### Task requirements
In the entries below, find the line with "Marbled Horn (2)" and the line with "FTX’s stability, the"; give again those lines and every line between them, exactly.
━━━ Extracted information ━━━
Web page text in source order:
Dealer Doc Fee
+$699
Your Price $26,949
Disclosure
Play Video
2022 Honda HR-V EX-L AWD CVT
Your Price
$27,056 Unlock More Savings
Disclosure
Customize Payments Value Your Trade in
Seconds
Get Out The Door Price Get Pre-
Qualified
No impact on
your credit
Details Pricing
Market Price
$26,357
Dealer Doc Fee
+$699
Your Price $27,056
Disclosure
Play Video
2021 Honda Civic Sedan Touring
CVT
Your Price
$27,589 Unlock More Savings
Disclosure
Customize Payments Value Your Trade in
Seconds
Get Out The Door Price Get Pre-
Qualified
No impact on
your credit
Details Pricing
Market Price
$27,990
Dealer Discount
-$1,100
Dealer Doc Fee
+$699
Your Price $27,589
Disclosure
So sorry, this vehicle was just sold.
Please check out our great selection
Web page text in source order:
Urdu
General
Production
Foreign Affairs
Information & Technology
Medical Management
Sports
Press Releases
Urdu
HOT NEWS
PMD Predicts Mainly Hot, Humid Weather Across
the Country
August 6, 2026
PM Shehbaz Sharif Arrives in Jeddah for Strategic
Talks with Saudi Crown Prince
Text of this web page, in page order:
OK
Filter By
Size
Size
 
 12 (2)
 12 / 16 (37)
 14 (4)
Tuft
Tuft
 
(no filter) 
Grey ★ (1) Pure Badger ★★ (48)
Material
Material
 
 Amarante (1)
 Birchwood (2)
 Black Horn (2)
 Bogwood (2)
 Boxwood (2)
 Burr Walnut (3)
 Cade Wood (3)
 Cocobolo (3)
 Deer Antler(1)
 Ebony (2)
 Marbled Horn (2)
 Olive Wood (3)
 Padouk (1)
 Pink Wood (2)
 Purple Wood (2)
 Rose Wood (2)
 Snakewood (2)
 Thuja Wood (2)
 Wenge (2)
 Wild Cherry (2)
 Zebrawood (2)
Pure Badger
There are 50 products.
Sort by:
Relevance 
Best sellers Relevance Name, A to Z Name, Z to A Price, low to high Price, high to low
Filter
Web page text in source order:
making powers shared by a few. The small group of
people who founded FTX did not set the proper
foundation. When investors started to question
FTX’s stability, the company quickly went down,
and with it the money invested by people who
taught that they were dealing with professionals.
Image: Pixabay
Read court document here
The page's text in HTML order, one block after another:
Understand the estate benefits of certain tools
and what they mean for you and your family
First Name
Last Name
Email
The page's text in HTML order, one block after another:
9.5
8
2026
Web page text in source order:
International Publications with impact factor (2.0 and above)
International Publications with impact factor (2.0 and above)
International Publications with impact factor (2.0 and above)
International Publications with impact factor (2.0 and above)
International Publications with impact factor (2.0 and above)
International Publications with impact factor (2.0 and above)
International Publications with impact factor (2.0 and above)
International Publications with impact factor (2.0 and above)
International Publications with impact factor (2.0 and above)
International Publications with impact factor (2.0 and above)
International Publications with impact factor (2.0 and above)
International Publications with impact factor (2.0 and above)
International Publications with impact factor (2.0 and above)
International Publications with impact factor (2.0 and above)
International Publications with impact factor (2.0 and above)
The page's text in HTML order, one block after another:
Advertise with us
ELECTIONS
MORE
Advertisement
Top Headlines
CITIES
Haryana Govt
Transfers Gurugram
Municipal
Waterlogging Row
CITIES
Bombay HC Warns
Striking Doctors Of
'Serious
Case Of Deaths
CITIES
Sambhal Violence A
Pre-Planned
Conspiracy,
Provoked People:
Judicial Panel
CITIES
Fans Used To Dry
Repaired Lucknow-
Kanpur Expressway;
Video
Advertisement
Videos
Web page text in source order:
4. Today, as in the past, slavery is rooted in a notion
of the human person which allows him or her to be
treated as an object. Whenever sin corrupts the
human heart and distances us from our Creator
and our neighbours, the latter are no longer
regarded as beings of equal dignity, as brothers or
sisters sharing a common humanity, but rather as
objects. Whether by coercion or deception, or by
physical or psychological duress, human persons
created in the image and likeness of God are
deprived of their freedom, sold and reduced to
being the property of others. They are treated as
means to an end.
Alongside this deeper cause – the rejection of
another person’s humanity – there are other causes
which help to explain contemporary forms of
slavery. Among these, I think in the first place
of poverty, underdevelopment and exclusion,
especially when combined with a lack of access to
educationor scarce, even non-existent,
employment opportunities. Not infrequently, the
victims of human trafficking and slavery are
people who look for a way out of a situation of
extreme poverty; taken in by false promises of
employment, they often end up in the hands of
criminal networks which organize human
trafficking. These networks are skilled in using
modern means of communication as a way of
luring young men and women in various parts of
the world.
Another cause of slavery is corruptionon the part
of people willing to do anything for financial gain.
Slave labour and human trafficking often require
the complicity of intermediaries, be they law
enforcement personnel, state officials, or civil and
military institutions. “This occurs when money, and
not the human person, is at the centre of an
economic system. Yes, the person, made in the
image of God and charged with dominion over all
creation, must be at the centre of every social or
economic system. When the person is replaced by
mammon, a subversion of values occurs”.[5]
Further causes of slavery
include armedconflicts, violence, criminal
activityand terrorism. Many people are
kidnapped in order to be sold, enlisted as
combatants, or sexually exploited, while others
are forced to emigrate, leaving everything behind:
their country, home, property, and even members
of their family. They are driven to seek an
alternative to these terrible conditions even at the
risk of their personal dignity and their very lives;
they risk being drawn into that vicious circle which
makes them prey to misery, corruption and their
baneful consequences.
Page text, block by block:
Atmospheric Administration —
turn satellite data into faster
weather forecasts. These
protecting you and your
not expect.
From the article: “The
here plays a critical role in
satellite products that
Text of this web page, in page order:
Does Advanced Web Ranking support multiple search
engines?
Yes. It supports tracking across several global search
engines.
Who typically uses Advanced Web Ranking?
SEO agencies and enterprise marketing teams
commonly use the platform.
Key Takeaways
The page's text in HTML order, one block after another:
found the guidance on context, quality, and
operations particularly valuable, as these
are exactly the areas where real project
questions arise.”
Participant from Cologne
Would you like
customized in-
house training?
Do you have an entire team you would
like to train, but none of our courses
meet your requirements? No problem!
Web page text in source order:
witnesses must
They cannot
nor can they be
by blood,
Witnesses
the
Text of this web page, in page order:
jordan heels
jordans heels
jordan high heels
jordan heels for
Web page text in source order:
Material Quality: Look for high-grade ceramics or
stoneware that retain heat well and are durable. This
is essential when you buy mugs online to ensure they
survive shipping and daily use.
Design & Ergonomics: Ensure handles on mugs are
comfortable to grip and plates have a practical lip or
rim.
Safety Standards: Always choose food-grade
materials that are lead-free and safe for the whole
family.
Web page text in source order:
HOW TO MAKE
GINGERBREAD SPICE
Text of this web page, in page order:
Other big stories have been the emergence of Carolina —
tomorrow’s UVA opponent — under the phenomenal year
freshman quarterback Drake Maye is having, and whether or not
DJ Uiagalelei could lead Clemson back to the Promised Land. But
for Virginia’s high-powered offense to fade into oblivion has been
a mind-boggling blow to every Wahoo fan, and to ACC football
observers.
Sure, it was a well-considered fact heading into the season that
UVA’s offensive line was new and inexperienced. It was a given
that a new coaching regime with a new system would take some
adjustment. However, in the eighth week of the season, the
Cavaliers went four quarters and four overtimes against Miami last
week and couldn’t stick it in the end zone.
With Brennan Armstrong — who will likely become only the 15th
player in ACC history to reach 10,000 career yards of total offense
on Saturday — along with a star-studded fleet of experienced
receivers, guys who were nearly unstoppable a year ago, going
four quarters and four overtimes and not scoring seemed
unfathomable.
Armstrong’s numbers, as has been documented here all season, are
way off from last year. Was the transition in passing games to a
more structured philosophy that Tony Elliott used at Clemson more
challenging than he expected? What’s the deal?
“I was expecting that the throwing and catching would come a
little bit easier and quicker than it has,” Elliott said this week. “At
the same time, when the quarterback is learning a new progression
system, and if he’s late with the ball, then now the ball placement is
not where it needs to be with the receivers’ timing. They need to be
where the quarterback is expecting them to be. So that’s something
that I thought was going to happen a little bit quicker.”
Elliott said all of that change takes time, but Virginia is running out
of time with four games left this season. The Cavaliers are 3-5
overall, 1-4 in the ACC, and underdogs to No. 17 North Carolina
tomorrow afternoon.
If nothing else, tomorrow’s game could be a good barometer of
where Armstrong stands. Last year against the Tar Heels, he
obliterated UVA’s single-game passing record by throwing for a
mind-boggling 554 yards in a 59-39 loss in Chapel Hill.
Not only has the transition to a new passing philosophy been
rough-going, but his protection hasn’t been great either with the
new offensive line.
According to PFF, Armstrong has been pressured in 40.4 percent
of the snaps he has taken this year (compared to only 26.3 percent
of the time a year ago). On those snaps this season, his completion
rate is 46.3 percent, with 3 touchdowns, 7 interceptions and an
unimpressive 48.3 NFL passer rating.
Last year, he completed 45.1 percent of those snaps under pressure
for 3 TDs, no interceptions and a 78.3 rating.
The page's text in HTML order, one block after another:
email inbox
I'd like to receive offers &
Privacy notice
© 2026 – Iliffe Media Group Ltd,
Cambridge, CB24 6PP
━━━
### Output for this task
 Marbled Horn (2)
 Olive Wood (3)
 Padouk (1)
 Pink Wood (2)
 Purple Wood (2)
 Rose Wood (2)
 Snakewood (2)
 Thuja Wood (2)
 Wenge (2)
 Wild Cherry (2)
 Zebrawood (2)
Pure Badger
There are 50 products.
Sort by:
Relevance 
Best sellers Relevance Name, A to Z Name, Z to A Price, low to high Price, high to low
Filter
Web page text in source order:
making powers shared by a few. The small group of
people who founded FTX did not set the proper
foundation. When investors started to question
FTX’s stability, the company quickly went down,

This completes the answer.